Notebooks are environments that encourage the programming of writing literate code. Notebooks encourage you to write prose and illustrate it with code – and the outputs associated with executing that code.
In many cases, the code may already exist. The programming is then more a case of applying an existing bit of code to a new bit of data.
That is what you do in a spreadsheet, Oftentimes the code is hidden – or automatically generated – by a menu option selected by graphical user interface. But there is no magic going on (at least, no more magic than is associated with the ability to take electronic representations of text and do something to them that makes them responsible for what appears on a screen, keeps planes flying, and seemingly creates and destroys money on the fly in the world’s financial systems).
Code is an incantation – and when you select a menu option in your spreadsheet you are asking the computer to perform that incantation and execute some code. You can also copy and paste code and then run it and it will have the same effect as selecting that operation from a menu. That’s how it works.
In literate programming, you can see a human description of what you want to achieve by executing the code, then the code, then the result of executing the code, then an interpretation of the result. Introduction. Method. Results. Conclusion. You know this four part structure, particularly if you’ve ever taught – or been taught – how to write a formal practical report.
But you can apply it at an atomic level to. At the level of a particular event. Like a particular scene in a narrative chart, or a particular geotemporal location in a time map.
The other idea that the notebooks buy is into is reproducible research. I love this idea and think you should too. It lets archiving make sense.
Do I really have to say any more than just show that quote?
Now you may say that that’s all very well for, I don’t know, physics or biology, or science, or economics. Or social science in general, where they do all sorts of inexplicable things with statistics and probably should try to keep track of what they doing.
But not the humanities.
But that’s not quite right, because in the digital humanities there are computational tools that you can use. Particularly in the areas of text analysis and visualisation. Such as some of the visualisations we saw in the first part of this presentation.
But you need a tool that democratises access to this technology. You need an environment that the social scientists found in the form of a spreadsheet.
But better.
One that helps you keep track of what you did and that produces a serialisation that can be read back in a linear way that makes sense.
Even if you don’t create it in a linear way.
Even if you did that bit before this bit, but the way you tell it is as this bit before that bit.
Which is one reason why postgrads get the fear that their experiment is going wrong. (Don’t panic! Those published papers you read? The work as described never took place the way it was described. The write-up is a post hoc rationalisation of the bits that worked, retold in such a way that it makes it look as if it was planned that way all along.)
And here’s a another dirty secret – most of the published reports you read that write up one experiment of another are not replicable from that report.
(I also like to think of notebooks as a place where I can have a conversation with data.).
So how do notebooks help?
The tool I want to describe is – are – called IPython Notebooks.
IPython Notebooks let you execute code written in the Python programming language in an interactive way. But they also work with other languages – Javascript, Ruby, R, and so on, as well as other applications. I use a notebook for drawing diagrams using Graphviz, for example.
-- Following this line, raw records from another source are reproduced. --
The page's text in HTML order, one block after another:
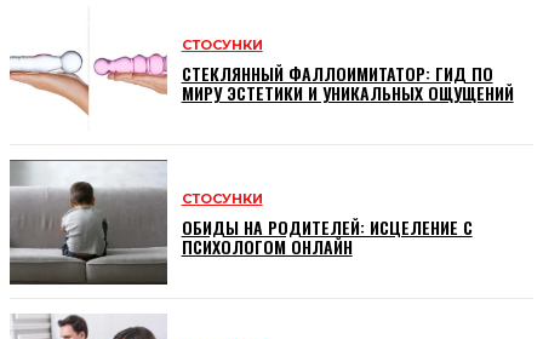
СТОСУНКИ
СТЕКЛЯННЫЙ ФАЛЛОИМИТАТОР: ГИД ПО
МИРУ ЭСТЕТИКИ И УНИКАЛЬНЫХ ОЩУЩЕНИЙ
СТОСУНКИ
ОБИДЫ НА РОДИТЕЛЕЙ: ИСЦЕЛЕНИЕ С
ПСИХОЛОГОМ ОНЛАЙН

They also include words – of introduction, of analysis, of conclusion, of reflection.
And they also include the things the code wants to tell u, or that the data wants to tell us via the code. The code outputs.
(Or more correctly, the code+data outputs.)
The first thing notebooks let you do is write text for the non-coding reader. Words. In English. (Or Spanish. Or French. I would say Chinese, but I haven’t checked what character sets are supported, so I can’t say that for definite until I check!)
“Literate programming is a programming methodology that combines a programming language with a documentation language”. That’s what Knuth said. But we can take it further. Past code. Past documentation. To write up. To story.
The medium in which we can write our human words is a simple text markup language called markdown.
If you’ve ever written HTML, it’s not that hard.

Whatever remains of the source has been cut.